→ **What you should do**: The answer must reproduce the listing exactly, with every picture left out.

→ **Data extract**:
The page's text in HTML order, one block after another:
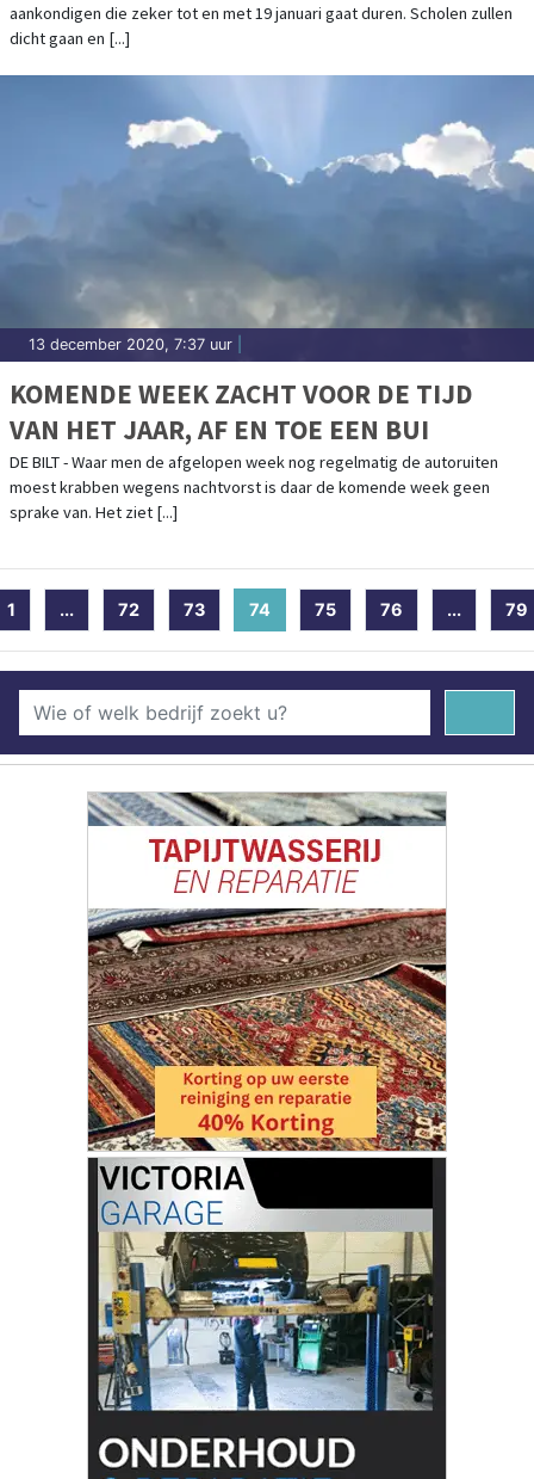
aankondigen die zeker tot en met 19 januari gaat duren. Scholen zullen
dicht gaan en [...]
13 december 2020, 7:37 uur
KOMENDE WEEK ZACHT VOOR DE TIJD
VAN HET JAAR, AF EN TOE EEN BUI
DE BILT - Waar men de afgelopen week nog regelmatig de autoruiten
moest krabben wegens nachtvorst is daar de komende week geen
sprake van. Het ziet [...]
1 ... 72 73 74 (current)
75 76 ... 79
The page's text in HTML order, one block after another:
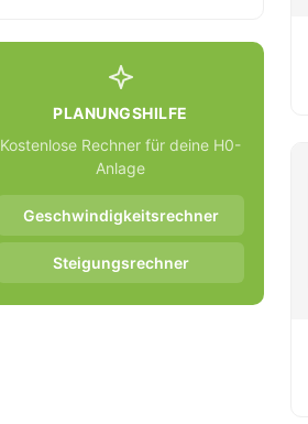
PLANUNGSHILFE
Kostenlose Rechner für deine H0-
Anlage
Geschwindigkeitsrechner
Steigungsrechner
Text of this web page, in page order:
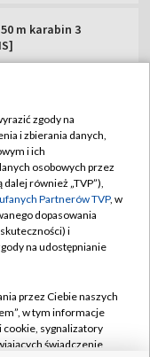
m karabin 3
zgody na
i zbierania danych,
i ich
osobowych przez
również „TVP”),
Partnerów TVP, w
dopasowania
i
na udostępnianie
przez Ciebie naszych
w tym informacje
cookie, sygnalizatory
świadczenie
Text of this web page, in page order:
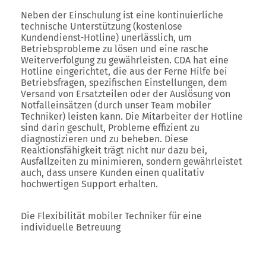
Neben der Einschulung ist eine kontinuierliche
technische Unterstützung (kostenlose
Kundendienst-Hotline) unerlässlich, um
Betriebsprobleme zu lösen und eine rasche
Weiterverfolgung zu gewährleisten. CDA hat eine
Hotline eingerichtet, die aus der Ferne Hilfe bei
Betriebsfragen, spezifischen Einstellungen, dem
Versand von Ersatzteilen oder der Auslösung von
Notfalleinsätzen (durch unser Team mobiler
Techniker) leisten kann. Die Mitarbeiter der Hotline
sind darin geschult, Probleme effizient zu
diagnostizieren und zu beheben. Diese
Reaktionsfähigkeit trägt nicht nur dazu bei,
Ausfallzeiten zu minimieren, sondern gewährleistet
auch, dass unsere Kunden einen qualitativ
hochwertigen Support erhalten.
Die Flexibilität mobiler Techniker für eine
individuelle Betreuung
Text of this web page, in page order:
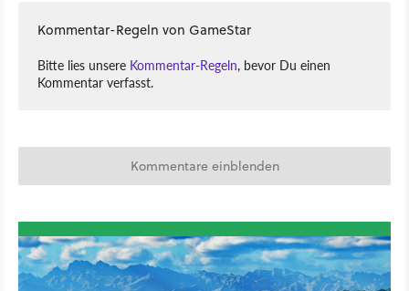
Kommentar-Regeln von GameStar
Bitte lies unsere Kommentar-Regeln, bevor Du einen
Kommentar verfasst.
Kommentare einblenden
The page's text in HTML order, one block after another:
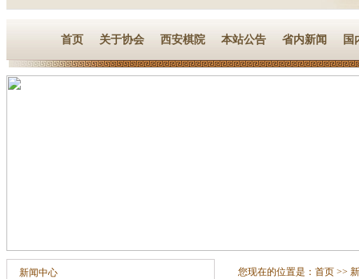
首页 关于协会 西安棋院 本站公告 省内新闻 国
新闻中心 您现在的位置是： 首页 >>
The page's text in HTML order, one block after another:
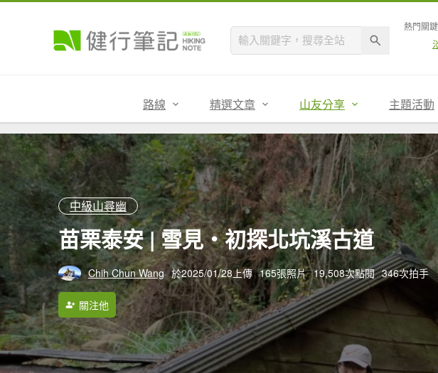
熱門關
路線 精選文章 山友分享 主題活動
中級山尋幽
苗栗泰安 | 雪見‧初探北坑溪古道
Chih Chun Wang 於2025/01/28上傳 165張照片 19,508次點閱 346次拍手
關注他
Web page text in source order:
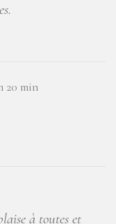
20 min
à toutes et
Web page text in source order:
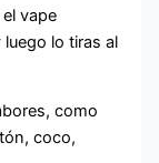
vape
lo tiras al
como
coco,
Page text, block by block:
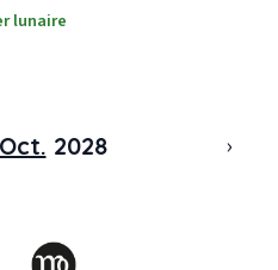
lunaire
Oct. 2028 ›
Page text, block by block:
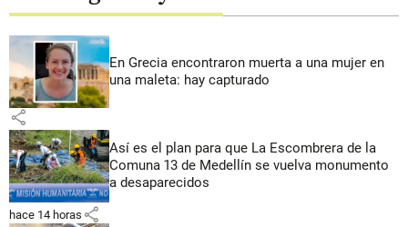
En Grecia encontraron muerta a una mujer en
una maleta: hay capturado
share
Así es el plan para que La Escombrera de la
Comuna 13 de Medellín se vuelva monumento
a desaparecidos
hace 14 horas share
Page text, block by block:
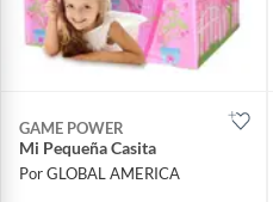
GAME POWER
Mi Pequeña Casita
Por GLOBAL AMERICA
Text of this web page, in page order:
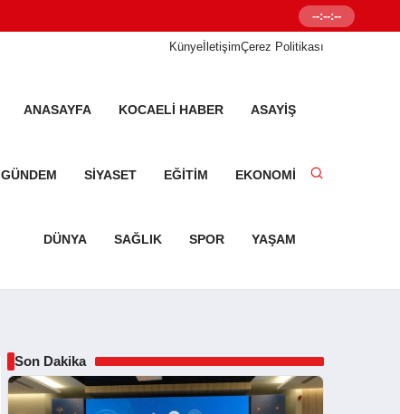
Senetleal.com
--:--:--
KünyeİletişimÇerez Politikası
ANASAYFA KOCAELI HABER ASAYIŞ
GÜNDEM SIYASET EĞITIM EKONOMI
DÜNYA SAĞLIK SPOR YAŞAM
Son Dakika

→ **Written response**:
The page's text in HTML order, one block after another:
aankondigen die zeker tot en met 19 januari gaat duren. Scholen zullen
dicht gaan en [...]
13 december 2020, 7:37 uur
KOMENDE WEEK ZACHT VOOR DE TIJD
VAN HET JAAR, AF EN TOE EEN BUI
DE BILT - Waar men de afgelopen week nog regelmatig de autoruiten
moest krabben wegens nachtvorst is daar de komende week geen
sprake van. Het ziet [...]
1 ... 72 73 74 (current)
75 76 ... 79
The page's text in HTML order, one block after another:
PLANUNGSHILFE
Kostenlose Rechner für deine H0-
Anlage
Geschwindigkeitsrechner
Steigungsrechner
Text of this web page, in page order:
m karabin 3
zgody na
i zbierania danych,
i ich
osobowych przez
również „TVP”),
Partnerów TVP, w
dopasowania
i
na udostępnianie
przez Ciebie naszych
w tym informacje
cookie, sygnalizatory
świadczenie
Text of this web page, in page order:
Neben der Einschulung ist eine kontinuierliche
technische Unterstützung (kostenlose
Kundendienst-Hotline) unerlässlich, um
Betriebsprobleme zu lösen und eine rasche
Weiterverfolgung zu gewährleisten. CDA hat eine
Hotline eingerichtet, die aus der Ferne Hilfe bei
Betriebsfragen, spezifischen Einstellungen, dem
Versand von Ersatzteilen oder der Auslösung von
Notfalleinsätzen (durch unser Team mobiler
Techniker) leisten kann. Die Mitarbeiter der Hotline
sind darin geschult, Probleme effizient zu
diagnostizieren und zu beheben. Diese
Reaktionsfähigkeit trägt nicht nur dazu bei,
Ausfallzeiten zu minimieren, sondern gewährleistet
auch, dass unsere Kunden einen qualitativ
hochwertigen Support erhalten.
Die Flexibilität mobiler Techniker für eine
individuelle Betreuung
Text of this web page, in page order:
Kommentar-Regeln von GameStar
Bitte lies unsere Kommentar-Regeln, bevor Du einen
Kommentar verfasst.
Kommentare einblenden
The page's text in HTML order, one block after another:
首页 关于协会 西安棋院 本站公告 省内新闻 国
新闻中心 您现在的位置是： 首页 >>
The page's text in HTML order, one block after another:
熱門關
路線 精選文章 山友分享 主題活動
中級山尋幽
苗栗泰安 | 雪見‧初探北坑溪古道
Chih Chun Wang 於2025/01/28上傳 165張照片 19,508次點閱 346次拍手
關注他
Web page text in source order:
20 min
à toutes et
Web page text in source order:
vape
lo tiras al
como
coco,
Page text, block by block:
lunaire
Oct. 2028 ›
Page text, block by block:
En Grecia encontraron muerta a una mujer en
una maleta: hay capturado
share
Así es el plan para que La Escombrera de la
Comuna 13 de Medellín se vuelva monumento
a desaparecidos
hace 14 horas share
Page text, block by block:
GAME POWER
Mi Pequeña Casita
Por GLOBAL AMERICA
Text of this web page, in page order:
Senetleal.com
--:--:--
KünyeİletişimÇerez Politikası
ANASAYFA KOCAELI HABER ASAYIŞ
GÜNDEM SIYASET EĞITIM EKONOMI
DÜNYA SAĞLIK SPOR YAŞAM
Son Dakika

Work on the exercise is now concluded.